(INPUT FOR THIS TASK)
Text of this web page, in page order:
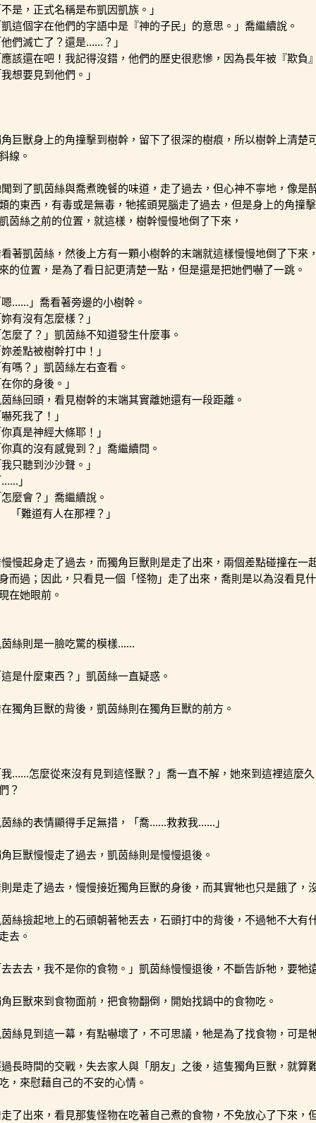
不是，正式名稱是布凱因凱族。」
凱這個字在他們的字語中是『神的子民」的意思。」喬繼續說。
他們滅亡了？還是......？」
應該還在吧！我記得沒錯，他們的歷史很悲慘，因為長年被『欺負
我想要見到他們。」
巨獸身上的角撞擊到樹幹，留下了很深的樹痕，所以樹幹上清楚
線。
到了凱茵絲與喬煮晚餐的味道，走了過去，但心神不寧地，像是
的東西，有毒或是無毒，牠搖頭晃腦走了過去，但是身上的角撞
茵絲之前的位置，就這樣，樹幹慢慢地倒了下來，
著凱茵絲，然後上方有一顆小樹幹的末端就這樣慢慢地倒了下來
的位置，是為了看日記更清楚一點，但是還是把她們嚇了一跳。
嗯......」喬看著旁邊的小樹幹。
妳有沒有怎麼樣？」
怎麼了？」凱茵絲不知道發生什麼事。
妳差點被樹幹打中！」
有嗎？」凱茵絲左右查看。
在你的身後。」
絲回頭，看見樹幹的末端其實離她還有一段距離。
嚇死我了！」
你真是神經大條耶！」
你真的沒有感覺到？」喬繼續問。
我只聽到沙沙聲。」
......」
怎麼會？」喬繼續說。
        「難道有人在那裡？」
慢起身走了過去，而獨角巨獸則是走了出來，兩個差點碰撞在一
而過；因此，只看見一個「怪物」走了出來，喬則是以為沒看見
在她眼前。
絲則是一臉吃驚的模樣......
這是什麼東西？」凱茵絲一直疑惑。
獨角巨獸的背後，凱茵絲則在獨角巨獸的前方。
我......怎麼從來沒有見到這怪獸？」喬一直不解，她來到這裡這麼
？
絲的表情顯得手足無措，「喬......救救我......」
巨獸慢慢走了過去，凱茵絲則是慢慢退後。
是走了過去，慢慢接近獨角巨獸的身後，而其實牠也只是餓了，
絲撿起地上的石頭朝著牠丟去，石頭打中的背後，不過牠不大有
去。
去去去，我不是你的食物。」凱茵絲慢慢退後，不斷告訴牠，要牠
巨獸來到食物面前，把食物翻倒，開始找鍋中的食物吃。
絲見到這一幕，有點嚇壞了，不可思議，牠是為了找食物，可是
長時間的交戰，失去家人與「朋友」之後，這隻獨角巨獸，就算
，來慰藉自己的不安的心情。
了出來，看見那隻怪物在吃著自己煮的食物，不免放心了下來，
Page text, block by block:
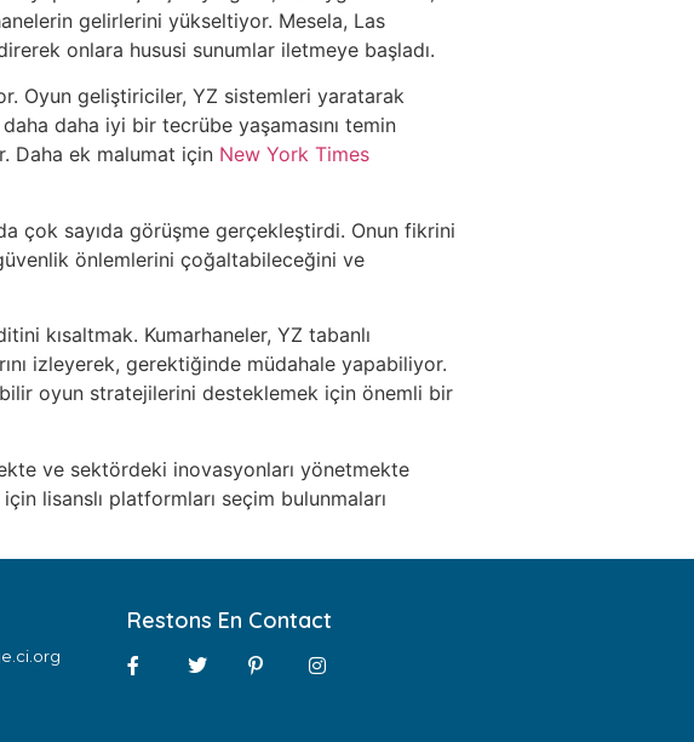
gelirlerini yükseltiyor. Mesela, Las
onlara hususi sunumlar iletmeye başladı.
Oyun geliştiriciler, YZ sistemleri yaratarak
daha iyi bir tecrübe yaşamasını temin
Daha ek malumat için New York Times
çok sayıda görüşme gerçekleştirdi. Onun fikrini
önlemlerini çoğaltabileceğini ve
kısaltmak. Kumarhaneler, YZ tabanlı
izleyerek, gerektiğinde müdahale yapabiliyor.
oyun stratejilerini desteklemek için önemli bir
ve sektördeki inovasyonları yönetmekte
lisanslı platformları seçim bulunmaları
Restons En Contact
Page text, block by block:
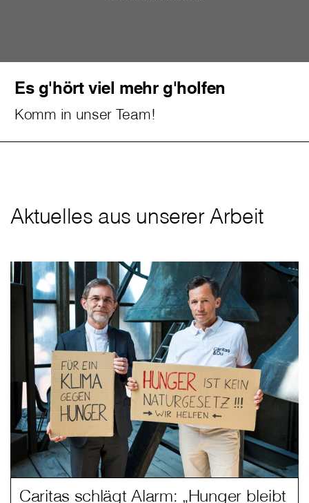
Es g'hört viel mehr g'holfen
Komm in unser Team!
Aktuelles aus unserer Arbeit
Caritas schlägt Alarm: „Hunger bleibt
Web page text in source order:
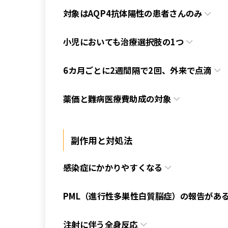
対象はAQP4抗体陽性の患者さんのみ
小児においても治療選択肢の1つ
6カ月ごとに2週間隔で2回、外来で点滴
薬価と難病医療費助成の対象
副作用と対処法
感染症にかかりやすくなる
PML（進行性多巣性白質脳症） の報告があ
注射に伴う全身反応
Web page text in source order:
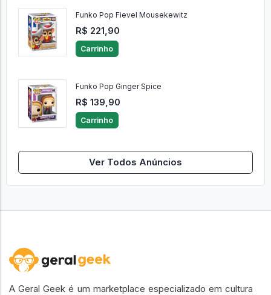
Funko Pop Fievel Mousekewitz
R$ 221,90
Carrinho
Funko Pop Ginger Spice
R$ 139,90
Carrinho
Ver Todos Anúncios
A Geral Geek é um marketplace especializado em cultura
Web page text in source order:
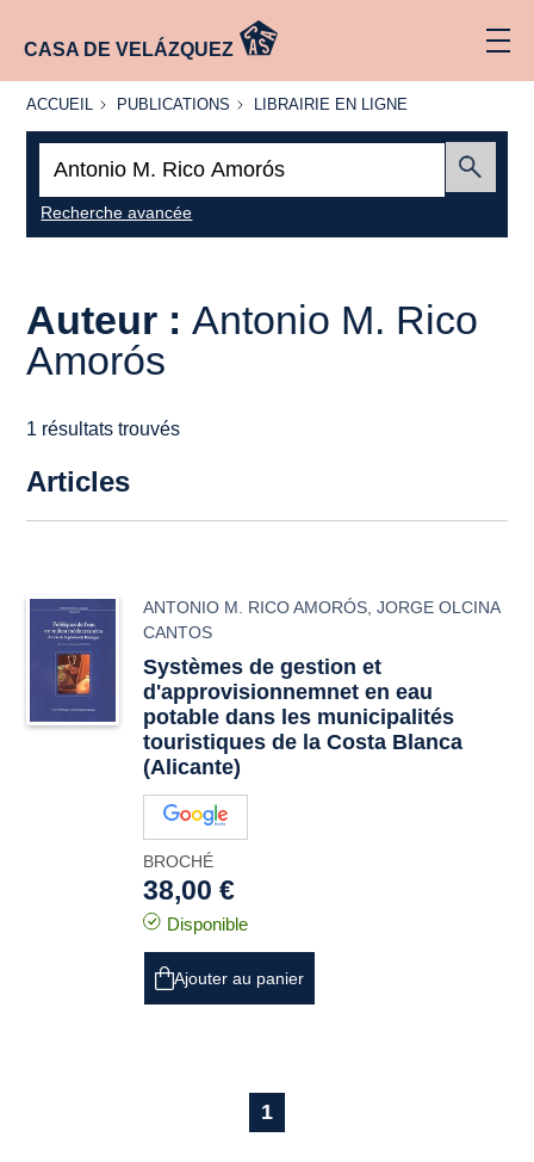
CASA DE VELÁZQUEZ
ACCUEIL
ACCUEIL PUBLICATIONS
PUBLICATIONS
LIBRAIRIE
LIBRAIRIE EN LIGNE
Recherche avancée
Auteur : Antonio M. Rico
Amorós
1 résultats trouvés
Articles
ANTONIO M. RICO AMORÓS ,JORGE OLCINA
CANTOS
Systèmes de gestion et
d'approvisionnemnet en eau
potable dans les municipalités
touristiques de la Costa Blanca
(Alicante)
BROCHÉ
38,00 €
Disponible
Ajouter au panier
1
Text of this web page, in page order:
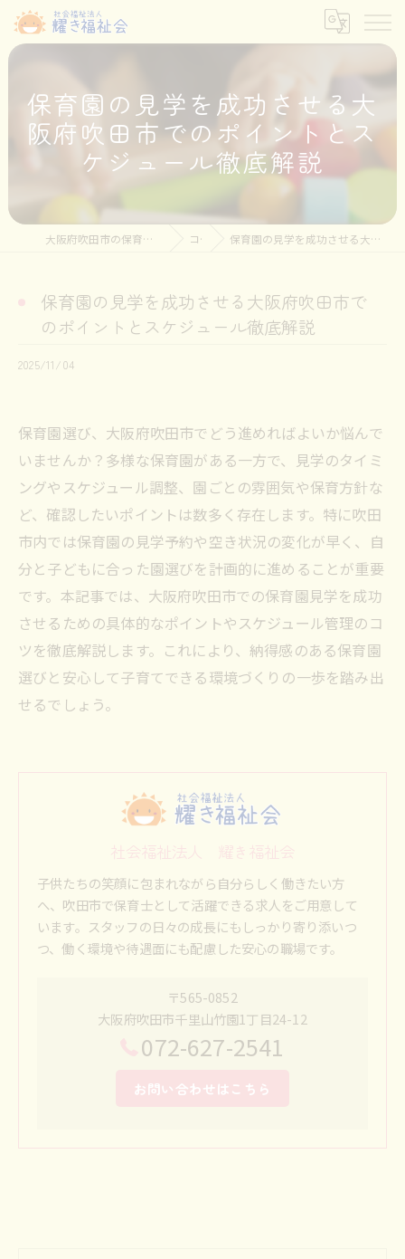
保育園の見学を成功させる大
阪府吹田市でのポイントとス
ケジュール徹底解説
大阪府吹田市の保育士の求人なら社会福祉法人耀き福祉会 コラム 保育園の見学を成功させる大阪府吹田市でのポイントとスケジュール徹底解説
保育園の見学を成功させる大阪府吹田市で
のポイントとスケジュール徹底解説
2025/11/04
保育園選び、大阪府吹田市でどう進めればよいか悩んで
いませんか？多様な保育園がある一方で、見学のタイミ
ングやスケジュール調整、園ごとの雰囲気や保育方針な
ど、確認したいポイントは数多く存在します。特に吹田
市内では保育園の見学予約や空き状況の変化が早く、自
分と子どもに合った園選びを計画的に進めることが重要
です。本記事では、大阪府吹田市での保育園見学を成功
させるための具体的なポイントやスケジュール管理のコ
ツを徹底解説します。これにより、納得感のある保育園
選びと安心して子育てできる環境づくりの一歩を踏み出
せるでしょう。
社会福祉法人 耀き福祉会
子供たちの笑顔に包まれながら自分らしく働きたい方
へ、吹田市で保育士として活躍できる求人をご用意して
います。スタッフの日々の成長にもしっかり寄り添いつ
つ、働く環境や待遇面にも配慮した安心の職場です。
〒565-0852
大阪府吹田市千里山竹園1丁目24-12
072-627-2541
お問い合わせはこちら
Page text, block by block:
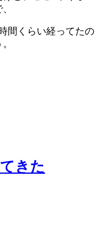
間くらい経ってたの
きた
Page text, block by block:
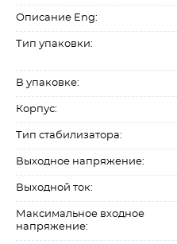
Описание Eng:
Тип упаковки:
В упаковке:
Корпус:
Тип стабилизатора:
Выходное напряжение:
Выходной ток:
Максимальное входное
напряжение:
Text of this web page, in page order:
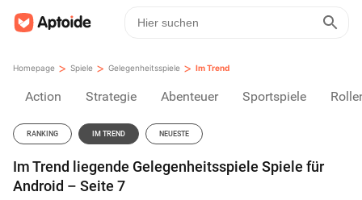
Homepage > Spiele > Gelegenheitsspiele > Im Trend
Action Strategie Abenteuer Sportspiele
RANKING IM TREND NEUESTE
Im Trend liegende Gelegenheitsspiele Spiele für
Android – Seite 7
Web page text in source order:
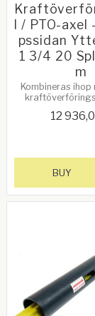
l / PTO-axel
pssidan
1 3/4 20
m
Kombineras ihop
relaterade
12
BUY
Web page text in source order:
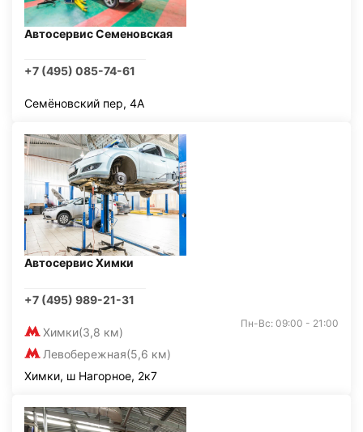
Автосервис Семеновская
+7 (495) 085-74-61
Семёновский пер, 4А
Автосервис Химки
+7 (495) 989-21-31
Химки(3,8 км)
Левобережная(5,6 км)
Пн-Вс: 09:00 - 21:00
Химки, ш Нагорное, 2к7
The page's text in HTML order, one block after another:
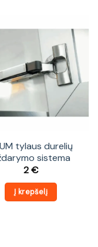
tylaus durelių
sistema
2€
Į krepšelį
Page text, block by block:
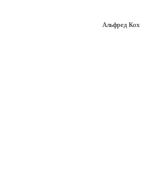
Альфред Кох
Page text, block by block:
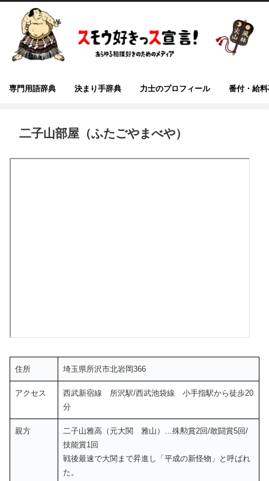
専門用語辞典 決まり手辞典 力士のプロフィール 番付・給
二子山部屋（ふたごやまべや）
住所 埼玉県所沢市北岩岡366
アクセス
西武新宿線 所沢駅/西武池袋線 小手指駅から徒歩20
分
親方
二子山雅高（元大関 雅山）…殊勲賞2回/敢闘賞5回/
技能賞1回
戦後最速で大関まで昇進し「平成の新怪物」と呼ばれ
た。
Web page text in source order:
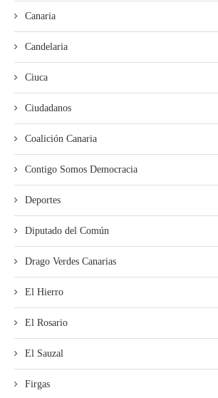
Canaria
Candelaria
Ciuca
Ciudadanos
Coalición Canaria
Contigo Somos Democracia
Deportes
Diputado del Común
Drago Verdes Canarias
El Hierro
El Rosario
El Sauzal
Firgas
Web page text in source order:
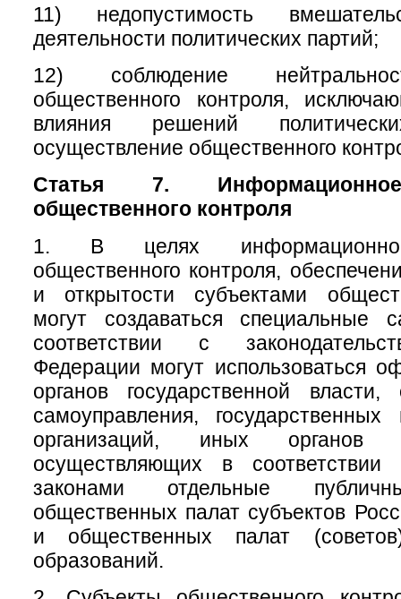
11) недопустимость
деятельности политических партий;
12) соблюдение
общественного контроля,
влияния решений
осуществление общественного
Статья 7.
общественного контроля
1. В целях
общественного контроля,
и открытости субъектами
могут создаваться
соответствии с
Федерации могут использоваться
органов государственной власти,
самоуправления,
организаций, иных органов
осуществляющих в
законами отдельные
общественных палат субъектов
и общественных палат
образований.
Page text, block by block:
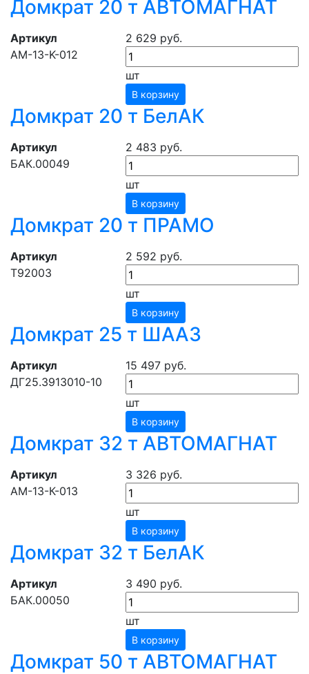
Домкрат 20 т АВТОМАГНАТ
Артикул
АМ-13-K-012
2 629 руб.
шт
В корзину
Домкрат 20 т БелАК
Артикул
БАК.00049
2 483 руб.
шт
В корзину
Домкрат 20 т ПРАМО
Артикул
Т92003
2 592 руб.
шт
В корзину
Домкрат 25 т ШААЗ
Артикул
ДГ25.3913010-10
15 497 руб.
шт
В корзину
Домкрат 32 т АВТОМАГНАТ
Артикул
АМ-13-К-013
3 326 руб.
шт
В корзину
Домкрат 32 т БелАК
Артикул
БАК.00050
3 490 руб.
шт
В корзину
Домкрат 50 т АВТОМАГНАТ
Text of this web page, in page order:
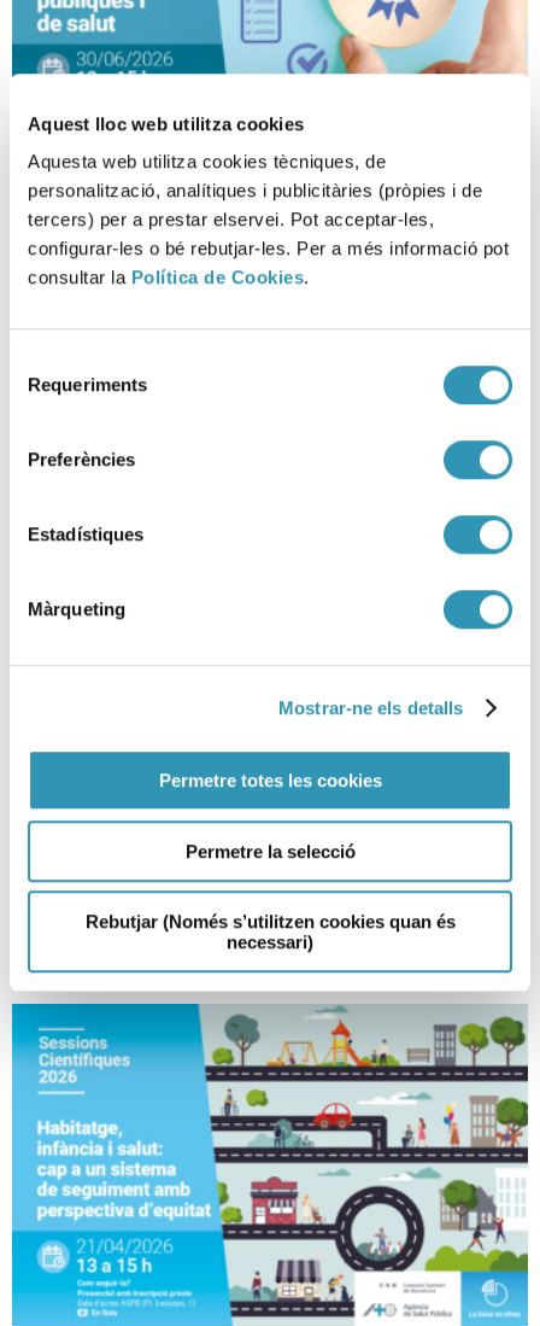
Aquest lloc web utilitza cookies
Aquesta web utilitza cookies tècniques, de
personalització, analítiques i publicitàries (pròpies i de
tercers) per a prestar elservei. Pot acceptar-les,
configurar-les o bé rebutjar-les. Per a més informació pot
consultar la Política de Cookies.
Requeriments
Preferències
Estadístiques
Màrqueting
Mostrar-ne els detalls
Permetre totes les cookies
Permetre la selecció
Rebutjar (Només s’utilitzen cookies quan és
necessari)
Sistemes de gestió en
organitzacions públiques
SESSIONS CIENTÍFIQUES, RECERCA I DOCÈNCIA
Com intervenim a l’espai públic
quan hi ha consum de drogues?
DROGUES I ADDICCIONS, SESSIONS CIENTÍFIQUES, RECERCA I DOCÈNCIA

(WHAT THE TASK REQUIRES) Word for word, retype the lines in the entries above that run from the one with "去去去，我不是你的食物。」凱茵絲慢慢退後，不斷告訴牠，要牠" through the one with "ve sektördeki inovasyonları yönetmekte". Both ends count; pictures do not.

(TASK RESULT)
去去去，我不是你的食物。」凱茵絲慢慢退後，不斷告訴牠，要牠
巨獸來到食物面前，把食物翻倒，開始找鍋中的食物吃。
絲見到這一幕，有點嚇壞了，不可思議，牠是為了找食物，可是
長時間的交戰，失去家人與「朋友」之後，這隻獨角巨獸，就算
，來慰藉自己的不安的心情。
了出來，看見那隻怪物在吃著自己煮的食物，不免放心了下來，
Page text, block by block:
gelirlerini yükseltiyor. Mesela, Las
onlara hususi sunumlar iletmeye başladı.
Oyun geliştiriciler, YZ sistemleri yaratarak
daha iyi bir tecrübe yaşamasını temin
Daha ek malumat için New York Times
çok sayıda görüşme gerçekleştirdi. Onun fikrini
önlemlerini çoğaltabileceğini ve
kısaltmak. Kumarhaneler, YZ tabanlı
izleyerek, gerektiğinde müdahale yapabiliyor.
oyun stratejilerini desteklemek için önemli bir
ve sektördeki inovasyonları yönetmekte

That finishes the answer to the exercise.